About this exercise: Word for word, restate the records that come next, omitting the images.

Entries provided:
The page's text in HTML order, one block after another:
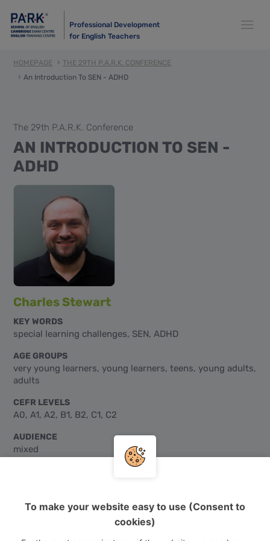
Professional Development
for English Teachers
HOMEPAGE
THE 29TH P.A.R.K. CONFERENCE
An Introduction To SEN - ADHD
The 29th P.A.R.K. Conference
AN INTRODUCTION TO SEN -
ADHD
Charles Stewart
KEY WORDS
special learning challenges, SEN, ADHD
AGE GROUPS
very young learners, young learners, teens, young adults,
adults
CEFR LEVELS
A0, A1, A2, B1, B2, C1, C2
AUDIENCE
mixed
To make your website easy to use (Consent to
cookies)
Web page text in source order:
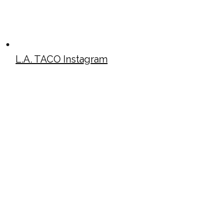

Result of this task:
The page's text in HTML order, one block after another:
Professional Development
for English Teachers
HOMEPAGE
THE 29TH P.A.R.K. CONFERENCE
An Introduction To SEN - ADHD
The 29th P.A.R.K. Conference
AN INTRODUCTION TO SEN -
ADHD
Charles Stewart
KEY WORDS
special learning challenges, SEN, ADHD
AGE GROUPS
very young learners, young learners, teens, young adults,
adults
CEFR LEVELS
A0, A1, A2, B1, B2, C1, C2
AUDIENCE
mixed
To make your website easy to use (Consent to
cookies)
Web page text in source order:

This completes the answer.